Video games are visual art. Well, at least some of them are. All games have artistic elements – music, graphic art, and narrative that make up the whole. Yet, not all games manage to integrate all of those elements into a cohesive work of art.
For over a decade, Japanese visual artist Komitsu has created interactive art emphasizing play and exploration. In her 2021 web browser game, you understand kawaii [sic], you walk around a park and stop to call each dog kawaii (cute). The dogs beam with excitement for being noticed. Komitsu, as an artist, utilizes kawaii as a tool in her artist kit. Her latest work, Five Years Old Memories, is disarming like her previous work with its cuteness. She describes Five Years Old Memories as an “interactive omnibus animation” created as part of her residency at the renowned NTT InterCommunication Center in Tokyo in 2023. The game is visually pleasing and conveys a certain faux naïveté whose simplicity packs a surprising degree of expressiveness.
Naïve art is often considered childlike due to its sincerity and because its presentation lacks pretensions. Pablo Picasso allegedly stated that it took him his entire life to be able to draw like a child. The visual aesthetic of Five Years Old Memories is a skilled reimagining of children’s watercolor drawings made by a seasoned artist. A child could not draw nor animate the scenarios displayed. There is too much subtlety at work here for that to be the case.
We hear Komitsu’s voice as she interviews seven subjects in the game, each of whom retells a specific childhood memory as part of a chapter. Komitsu draws each object and person in each chapter with a roundness associated with the firm brush press of a child. This child’s perspective, told through still-life paintings of inanimate subject matter, embeds Five Years Old Memories with a sense that these memories are not only about childhood but are being seen through the eyes of a child.
Komitsu’s research into 1990s-era CD-ROM educational software heavily influences Five Years Old Memories.
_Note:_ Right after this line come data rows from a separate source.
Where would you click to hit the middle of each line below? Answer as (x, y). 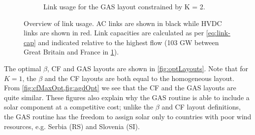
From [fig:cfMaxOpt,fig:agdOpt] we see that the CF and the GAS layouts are (120, 88)
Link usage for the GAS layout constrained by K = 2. (124, 6)
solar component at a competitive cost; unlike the (79, 107)
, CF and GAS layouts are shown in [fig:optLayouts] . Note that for (148, 68)
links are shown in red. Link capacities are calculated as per (114, 33)
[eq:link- (218, 33)
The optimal (23, 68)
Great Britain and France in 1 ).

This is evident by how its interface mirrors many classic point-and-click computer educational games software like Le Livre de Lulu (1996), and Alphabet (1999) based on the work of children’s writer and illustrator Květa Pacovská. Komitsu has demoed both of these on her YouTube channel. That said, Five Years Old Memories is not edutainment. It’s an interactive narrative documentary centered on remembering childhood through the looking glass of time.
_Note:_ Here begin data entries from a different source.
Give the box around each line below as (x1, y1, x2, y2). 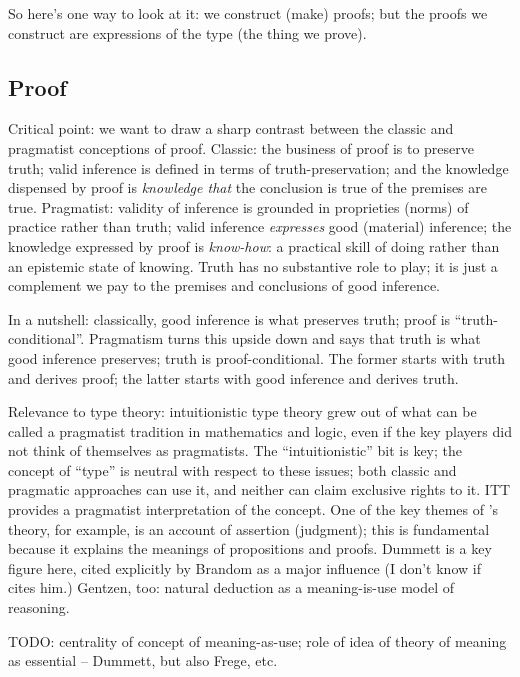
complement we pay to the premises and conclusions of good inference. (8, 275, 441, 296)
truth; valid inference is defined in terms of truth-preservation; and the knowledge (8, 157, 509, 178)
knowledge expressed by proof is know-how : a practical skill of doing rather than (8, 235, 500, 256)
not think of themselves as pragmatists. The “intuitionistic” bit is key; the (8, 440, 463, 461)
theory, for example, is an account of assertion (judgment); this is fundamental (8, 518, 490, 539)
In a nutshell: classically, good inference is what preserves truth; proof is (8, 308, 451, 329)
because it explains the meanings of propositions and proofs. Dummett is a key (8, 538, 492, 559)
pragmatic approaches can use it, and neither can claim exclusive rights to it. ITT (8, 479, 511, 500)

Five Years Old Memories is more than just colorful kinetic drawings and memories. The music composed by Natsumi Nagawa is playful and contemplative. The minimalist score begets recollection. When I listen to the music, I recall sitting on a green bench underneath one of the countless Gingko trees outside my house. The sun has begun to set. A swell of people emerge from every direction, smiles on their faces, glad to be outside. Children ride their bicycles, and couples walk side by side holding hands. An elderly woman smiles as she walks out of her home to greet her neighbors. The setting sun is bid farewell by birds (a flock of toucans, maybe) as it descends from the sky into the horizon.
A feeling of being verklempt is a natural byproduct of playing Five Years Old Memoires. “My memories start with a dream,” recalls Takuto at the beginning of his interview. I experienced a newfound appreciation of my memories of childhood—even the traumatic ones—from my time with Five Years Old Memoires. Though I grow increasingly melancholic about the world, thankfully, Five Years Old Memoires as a work of art does not share my bleak and jaded view. These childhood memories drawn in a minimalist art style make one smile.
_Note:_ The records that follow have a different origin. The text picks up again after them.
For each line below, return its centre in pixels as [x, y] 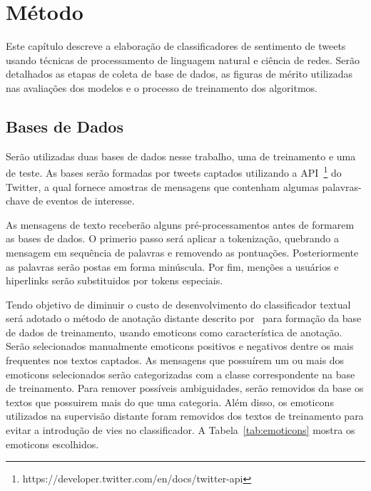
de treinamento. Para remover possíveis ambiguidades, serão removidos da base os [185, 388]
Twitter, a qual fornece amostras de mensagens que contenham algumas [162, 186]
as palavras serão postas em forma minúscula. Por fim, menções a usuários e [172, 266]
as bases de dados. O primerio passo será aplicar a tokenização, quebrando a [172, 238]
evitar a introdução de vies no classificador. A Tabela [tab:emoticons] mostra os [181, 430]
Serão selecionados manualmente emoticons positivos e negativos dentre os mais [180, 346]
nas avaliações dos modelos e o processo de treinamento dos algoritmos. [162, 87]
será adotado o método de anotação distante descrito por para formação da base [184, 318]

In one of the recreated memories, a child naïvely attempts to get her father to play with her by filling his brown leather work shoes with water from a red flowering canister. You control the mouse and drag the canister to the shoes to initiate this prank. This endearing story reveals much about a child’s sense perspective; an act that to adults is seen as a nuisance is, for a child, a playful attempt to get the attention of a loved one.
What makes media like video games and “interactive omnibus animation” like Five Years Old Memories visually distinct from cinema is that a film, at its most self-assured, preserves beauty by committing it to the screen; a video game relies on input from the player to experience not only beauty but also preserve shared memories. The kid inside me interacts with what’s on the screen and remembers how life still brims with possibilities. These possibilities are vivid with color. Playing Five Years Old Memories is a powerful experience and a resolute work of anti-cynicism. Through its simplicity and weightlessness, it soars towards beauty.